In April 2014 the state court’s appeals chamber sentenced Muhidin Basic and another man, Mirsad Sijak, to seven years in prison each for raping the victim in Vares.

At that time Basic was the chief of the war section of the State Security Service in Olovo, while Sijak was a military policeman with the 122nd Light Brigade of the Bosnian Army.

But prosecutor Edin Muratbegovic said it was not clear to him why the diary should be considered authentic, considering the fact that it did not describe the event that caused Basic’s conviction at all.

The court will give its decision at a later stage.

Also on Friday, the first witnesses were examined at the trial of Bozidar Perisic and Vinko Zoranovic, who are charged with having participated in the persecution of the Bosniak population from the Rogatica area, as well as murders, rape and unlawful detentions, from May 1992 to the end of 1993.

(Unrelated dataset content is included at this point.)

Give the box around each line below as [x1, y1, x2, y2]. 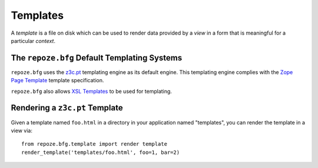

The prosecution witnesses said they fled their houses in 1992 after having received a call to surrender.

Witness Hamid Mehmedovic said he lived with his parents and sister in the village of Gracanica in the Rogatica municipality until the attack on June 19 that year.“We heard a voice inviting citizens via a megaphone to surrender and saying their safety was guaranteed,” the witness said.

“Three of us who could walk tried to reach the centre [of Rogatica] by foot. Fierce shooting had already begun. We walked in some sort of panic, hopelessness. We didn’t know what to do or where to go,” the witness said.

However the witness said he did not see any soldiers.

According to the charges, Perisic was a member of the First Podrinjska Light Infantry Brigade of the Bosnian Serb Army, while Zoranovic worked for the public security station in Rogatica.